Qu’est-ce que vous pensez d’un outil comme BDS (Boycott, Désinvestissement, Sanction) qui vise à réduire les échanges avec les organisations et entreprises israéliennes pour qu’elles fassent ensuite pression à leur tour sur le gouvernement pour abandonner la colonisation ?

À titre per­son­nel, je sou­tiens BDS et je fais atten­tion quand je vais au super­mar­ché. Après, au niveau poli­tique, je n’arrive pas à me rendre compte si ça peut vrai­ment faire pres­sion sur un État. Je ne mai­trise pas bien les enjeux de BDS mais je pense que ça peut per­mettre de conscien­ti­ser les gens. C’est déjà énorme. J’ai l’impression que le chan­ge­ment vien­dra d’une prise de conscience des peuples : ce sont les peuples pales­ti­nien et israé­lien qui ensemble doivent refu­ser ce conflit.

Mais, par exemple, est-ce que vous refuseriez de jouer vos spectacles en Israël, ou de participer à une école de cirque en Israël, dans le but de faire pression sur le gouvernement israélien ?

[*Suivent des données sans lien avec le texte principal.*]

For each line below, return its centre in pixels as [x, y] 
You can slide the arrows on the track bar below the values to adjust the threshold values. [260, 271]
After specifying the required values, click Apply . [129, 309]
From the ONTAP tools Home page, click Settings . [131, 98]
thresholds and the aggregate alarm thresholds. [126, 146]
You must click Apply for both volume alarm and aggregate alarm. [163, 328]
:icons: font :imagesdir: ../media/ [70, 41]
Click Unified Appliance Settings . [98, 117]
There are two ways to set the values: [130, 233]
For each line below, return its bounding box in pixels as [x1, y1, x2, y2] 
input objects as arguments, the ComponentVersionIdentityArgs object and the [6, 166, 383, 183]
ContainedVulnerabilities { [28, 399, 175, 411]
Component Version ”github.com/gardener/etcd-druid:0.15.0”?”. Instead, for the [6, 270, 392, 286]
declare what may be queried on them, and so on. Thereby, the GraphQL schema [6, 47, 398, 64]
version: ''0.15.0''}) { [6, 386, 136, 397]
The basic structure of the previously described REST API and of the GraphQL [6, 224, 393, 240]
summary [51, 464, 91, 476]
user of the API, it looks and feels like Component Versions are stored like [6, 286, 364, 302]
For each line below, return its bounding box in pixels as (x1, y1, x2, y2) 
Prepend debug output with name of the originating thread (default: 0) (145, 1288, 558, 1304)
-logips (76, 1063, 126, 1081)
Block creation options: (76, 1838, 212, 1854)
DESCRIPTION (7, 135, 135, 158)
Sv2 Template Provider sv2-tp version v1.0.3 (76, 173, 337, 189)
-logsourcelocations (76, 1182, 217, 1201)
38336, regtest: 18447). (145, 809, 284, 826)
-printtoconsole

C’est une vraie ques­tion. En avril der­nier, je devais me rendre à Ramal­lah. J’ai été arrê­tée à l’aéroport de Tel-Aviv où j’ai été inter­ro­gée pen­dant six ou sept heures comme poten­tielle ter­ro­riste. Puis empri­son­née une nuit et ren­voyée en Bel­gique par le pre­mier avion au matin. Durant tout ce temps d’interrogatoire, j’ai été impres­sion­née par le fait que j’étais convain­cue du bien-fon­dé de ce que je fai­sais et de la jus­tesse de mon enga­ge­ment. Et qu’en face éga­le­ment, ils étaient convain­cus de la jus­tesse de leur tra­vail. Et j’ai pu res­sen­tir à un niveau vis­cé­ral la pro­pa­gande que subissent les Israé­liens et dont j’avais seule­ment conscience à un niveau intel­lec­tuel. Ça m’a inter­pel­lée très fort. Je suis reve­nue de ça en me disant que fina­le­ment ce n’était peut-être pas tant avec les Pales­ti­niens qu’il fal­lait tra­vailler, mais plu­tôt avec les Israé­liens… Je réflé­chis en ce moment à la ques­tion. Mais com­ment faire, sachant que je ne peux tout sim­ple­ment plus retour­ner en Israël ?

Est-ce qu’il y a un personnage vivant ou mort, réel ou fictif qui vous inspire ?

Oui, j’aime beau­coup Won­der Woman, dans une sym­bo­lique de femme super héros et parce qu’il y en a marre des Super­man ! Et peut-être, par rap­port à ce qui se passe main­te­nant, les atten­tats et l’ambiance guer­rière, je pense beau­coup en ce moment au livre Les iden­ti­tés meur­trières d’Amin Maa­louf. Il me semble qu’il contient pas mal de choses à se mettre en tête ces temps-ci pour avoir conscience de nos iden­ti­tés mul­tiples et faire plus de connexion les uns avec les autres.